If you’ve ever felt a “pinch” in your hip in the bottom of your squat, or have worked with a client who complains of this symptom, this article will help educate you on why this may be happening and teach you what you can do to keep your hips healthy and ultimately avoid this painful pinching.
Squatting is a basic human movement pattern. Shouldn’t everyone be able to do it? Well, yes and no.

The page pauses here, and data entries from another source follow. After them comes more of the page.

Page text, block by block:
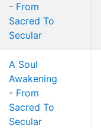
- From
Sacred To
Secular
A Soul
Awakening
- From
Sacred To
Secular
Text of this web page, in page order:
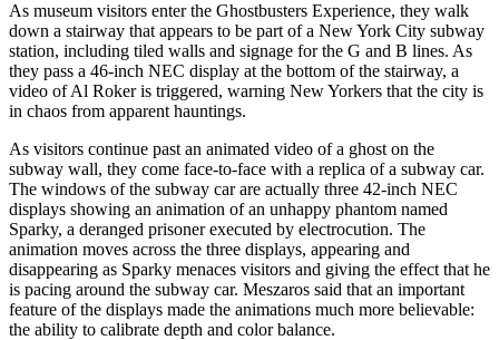
As museum visitors enter the Ghostbusters Experience, they walk
down a stairway that appears to be part of a New York City subway
station, including tiled walls and signage for the G and B lines. As
they pass a 46-inch NEC display at the bottom of the stairway, a
video of Al Roker is triggered, warning New Yorkers that the city is
in chaos from apparent hauntings.
As visitors continue past an animated video of a ghost on the
subway wall, they come face-to-face with a replica of a subway car.
The windows of the subway car are actually three 42-inch NEC
displays showing an animation of an unhappy phantom named
Sparky, a deranged prisoner executed by electrocution. The
animation moves across the three displays, appearing and
disappearing as Sparky menaces visitors and giving the effect that he
is pacing around the subway car. Meszaros said that an important
feature of the displays made the animations much more believable:
the ability to calibrate depth and color balance.
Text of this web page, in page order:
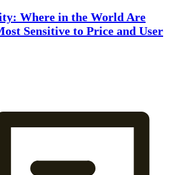
Where in the World Are
Sensitive to Price and User
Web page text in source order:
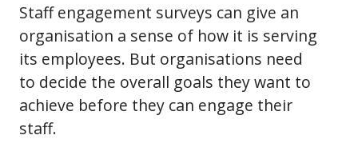
Staff engagement surveys can give an
organisation a sense of how it is serving
its employees. But organisations need
to decide the overall goals they want to
achieve before they can engage their
staff.
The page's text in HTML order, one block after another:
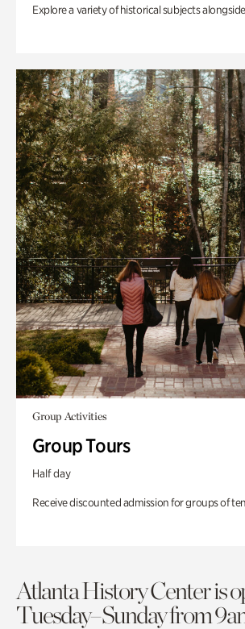
Explore a variety of historical subjects
Group Activities
Group Tours
Half day
Receive discounted admission for groups of
Atlanta History Center is
Tuesday–Sunday from
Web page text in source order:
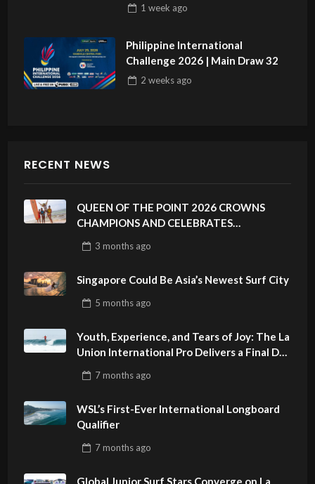
1 week ago
Philippine International
Challenge 2026 | Main Draw 32
2 weeksago
RECENT NEWS
QUEEN OF THE POINT 2026 CROWNS
CHAMPIONS AND CELEBRATES
PHILIPPINES
3 monthsago
Singapore Could Be Asia’s Newest Surf City
5 monthsago
Youth, Experience, and Tears of Joy: The La
Union International Pro Delivers a Final Day
7 monthsago
WSL’s First-Ever International Longboard
Qualifier
7 monthsago
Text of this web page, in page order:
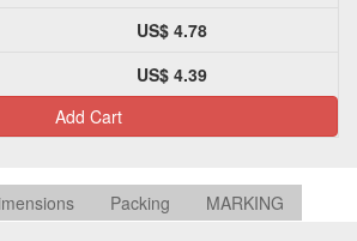
US$ 4.78
US$ 4.39
Add Cart
Packing MARKING
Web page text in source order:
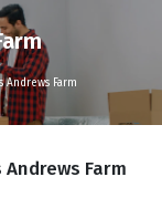
Andrews Farm
Farm
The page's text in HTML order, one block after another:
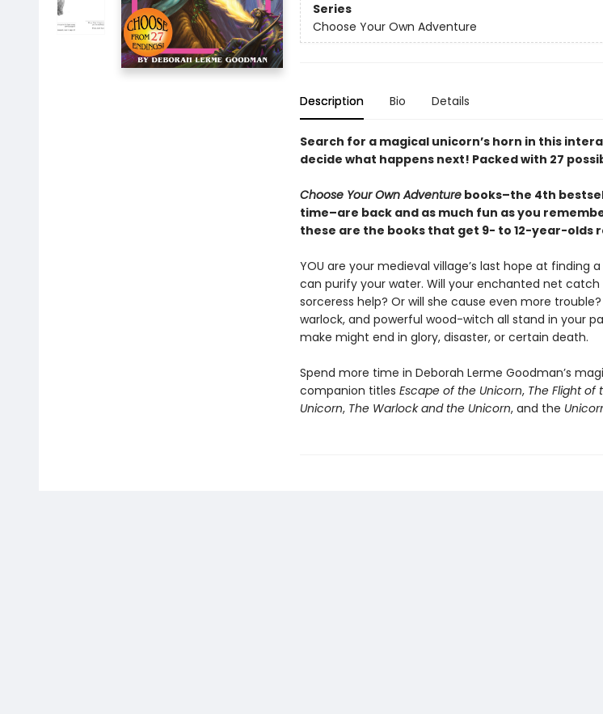
Series
Choose Your Own Adventure
Description Bio Details
Search for a magical unicorn’s horn in this
decide what happens next! Packed with 27
Choose Your Own Adventurebooks–the 4th
time–are back and as much fun as you
these are the books that get 9- to 12-year-olds
YOU are your medieval village’s last hope at finding
can purify your water. Will your enchanted net
sorceress help? Or will she cause even more
warlock, and powerful wood-witch all stand in your
make might end in glory, disaster, or certain death.
Spend more time in Deborah Lerme Goodman’s
companion titles Escape of the Unicorn, The Flight of
Unicorn, The Warlock and the Unicorn, and the
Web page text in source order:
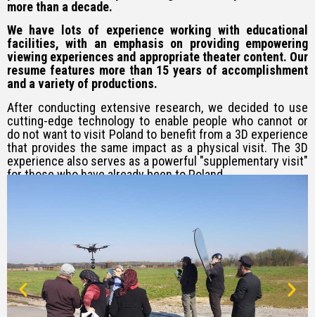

Not everyone is created equal; we all have unique anatomy and movement patterns. For most, their anatomical structure and movement patterns will allow them to squat at will in various positions. Others are not as fortunate and will often find squatting feels awkward and makes their hips hurt. If you identify with the latter group, or know someone who does, read below to learn how to make your hips feel better when squatting — or if squats are even an exercise you should be performing.
What is this “Pinch”?
The pinch you feel when squatting is also referred to as femoral acetabular impingement (FAI). Before getting more in depth on this, you must first know that your hip is a ball-and-socket joint. The top of your leg bone serves as the ball, and a cup-like depression in your hip bone serves as the socket. You also have tissue called your labrum that interfaces between the two and is there to help deepen the socket and help keep the ball of the joint in place. When functioning properly, both will interface each other smoothly and your hip will be able to move in many different planes of motion without pain. The pinching sensation occurs when the femoral head (ball) makes abnormal contact with the acetabulum (socket) or vice versa, and your labrum and/or articular cartilage is pinched between the two. When this happens, the suboptimal contact no longer allows your hip joint to move freely, and you may begin to experience pain during certain exercises that require a certain degree of hip flexion and internal rotation, like a squat.
Two Types of Impingement
There are two types of FAI. Your impingement can be classified as either anatomical or functional — or a combination of the two. Learning what type of impingement you have is essential for deciding how to get your hips feeling better and potentially get back to squatting during your training program.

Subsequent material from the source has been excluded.